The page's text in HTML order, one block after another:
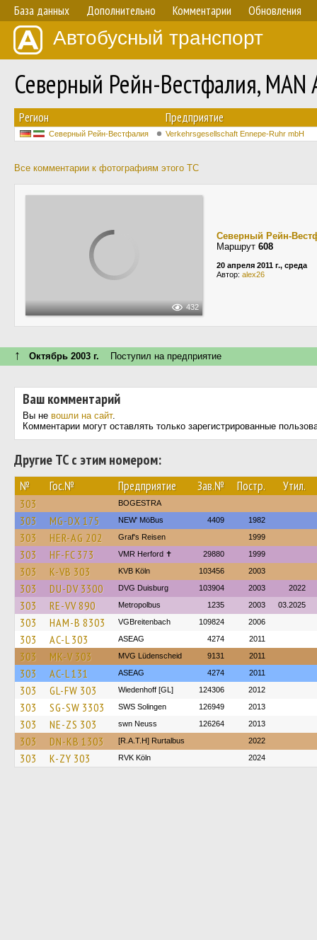
База данных Дополнительно Комментарии Обновления
Автобусный транспорт
Северный Рейн-Вестфалия,
Регион Предприятие
Северный Рейн-Вестфалия Verkehrsgesellschaft Ennepe-Ruhr mbH
Все комментарии к фотографиям этого ТС
432
Северный Рейн-
Маршрут 608
20 апреля 2011 г., среда
Автор: alex26
↑ Октябрь 2003 г. Поступил на предприятие
Ваш комментарий
Вы не вошли на сайт.
Комментарии могут оставлять только зарегистрированные
Другие ТС с этим номером:
№ Гос.№ Предприятие Зав.№ Постр. Утил.
303 BOGESTRA
303 MG-DX 175 NEW' MöBus 4409 1982
303 HER-AG 202 Graf's Reisen 1999
303 HF-FC 373 VMR Herford ✝ 29880 1999
303 K-VB 303 KVB Köln 103456 2003
303 DU-DV 3300 DVG Duisburg 103904 2003 2022
303 RE-VV 890 Metropolbus 1235 2003 03.2025
303 HAM-B 8303 VGBreitenbach 109824 2006
303 AC-L 303 ASEAG 4274 2011
303 MK-V 303 MVG Lüdenscheid 9131 2011
303 AC-L 131 ASEAG 4274 2011
303 GL-FW 303 Wiedenhoff [GL] 124306 2012
303 SG-SW 3303 SWS Solingen 126949 2013
303 NE-ZS 303 swn Neuss 126264 2013
303 DN-KB 1303 [R.A.T.H] Rurtalbus 2022
303 K-ZY 303 RVK Köln 2024
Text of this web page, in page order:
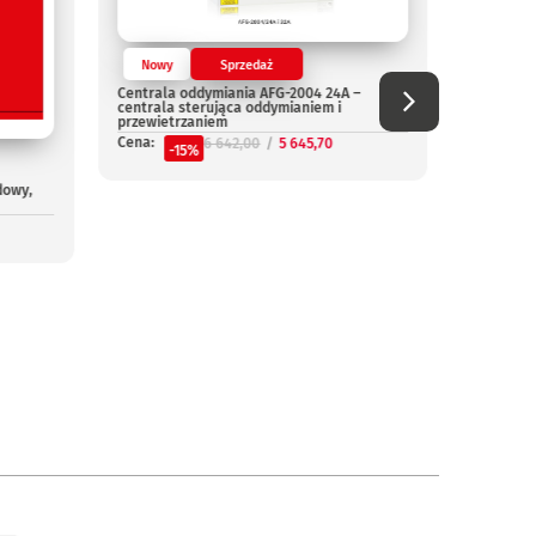
Nowy Sprzedaż
Centrala oddymiania AFG-2004 24A –
centrala sterująca oddymianiem i
przewietrzaniem
Cena:
-15% 6 642,00 5 645,70
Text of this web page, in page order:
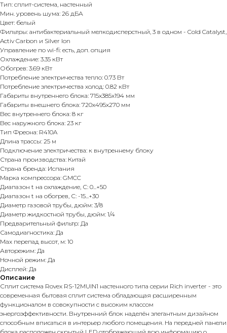
Тип: сплит-система, настенный
Мин. уровень шума: 26 дБА
Цвет: белый
Фильтры: антибактериальный мелкодисперстный, 3 в одном - Cold Catalyst,
Activ Carbon и Silver Ion
Управление по wi-fi: есть, доп. опция
Охлаждение: 3.35 кВт
Обогрев: 3.69 кВт
Потребление электричества тепло: 0.73 Вт
Потребление электричества холод: 0.82 кВт
Габариты внутреннего блока: 715x385x194 мм
Габариты внешнего блока: 720x495x270 мм
Вес внутреннего блока: 8 кг
Вес наружного блока: 23 кг
Тип Фреона: R410A
Длина трассы: 25 м
Подключение электричества: к внутреннему блоку
Страна производства: Китай
Страна бренда: Испания
Марка компрессора: GMCC
Диапазон t на охлаждение, С: 0...+50
Диапазон t на обогрев, С: -15...+30
Диаметр газовой трубы, дюйм: 3/8
Диаметр жидкостной трубы, дюйм: 1/4
Предварительный фильтр: Да
Самодиагностика: Да
Max перепад высот, м: 10
Авторежим: Да
Ночной режим: Да
Дисплей: Да
Описание
Сплит система Rovex RS-12MUIN1 настенного типа серии Rich inverter - это
современная бытовая сплит система обладающая расширенным
функционалом в совокупности с высоким классом
энергоэффективности. Внутренний блок наделён элегантным дизайном
способным вписаться в интерьер любого помещения. На передней панели
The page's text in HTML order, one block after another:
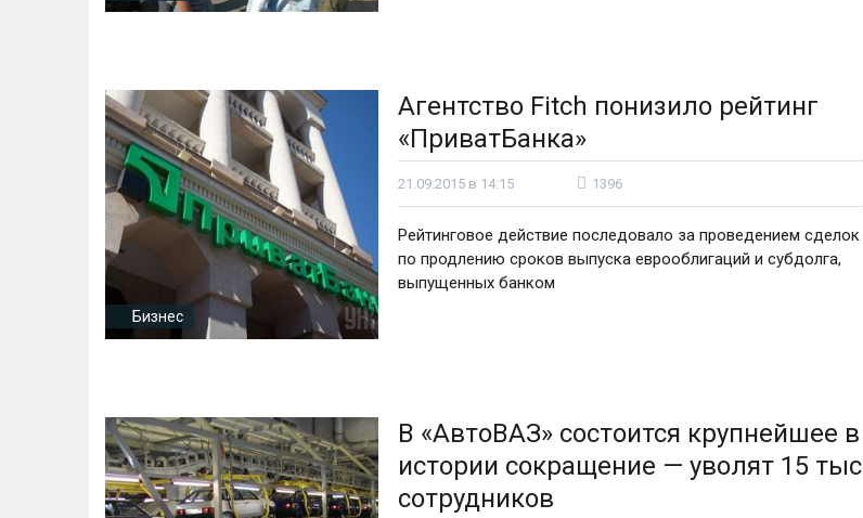
Бизнес
Агентство Fitch понизило рейтинг
«ПриватБанка»
21.09.2015 в 14:15 1396
Рейтинговое действие последовало за проведением сделок
по продлению сроков выпуска еврооблигаций и субдолга,
выпущенных банком
В «АвтоВАЗ» состоится крупнейшее в
истории сокращение — уволят 15 тыс
сотрудников
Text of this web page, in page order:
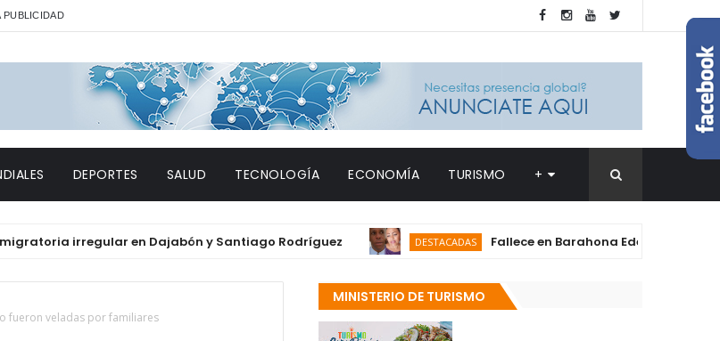
PUBLICIDAD
DEPORTES SALUD TECNOLOGÍA ECONOMÍA TURISMO +
irregular en Dajabón y Santiago Rodríguez DESTACADAS Fallece en Barahona Edermira Cuevas,
fueron veladas por familiares
MINISTERIO DE TURISMO
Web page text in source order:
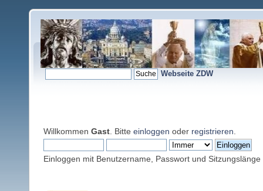
Webseite ZDW
Willkommen Gast . Bitte einloggen oder registrieren
Einloggen mit Benutzername, Passwort und Sitzungslänge
:::::
▸ **Exercise**
Determine how many lines of the listing above contain the string "Потребление", and answer with that figure alone.

▸ **Task answer**
2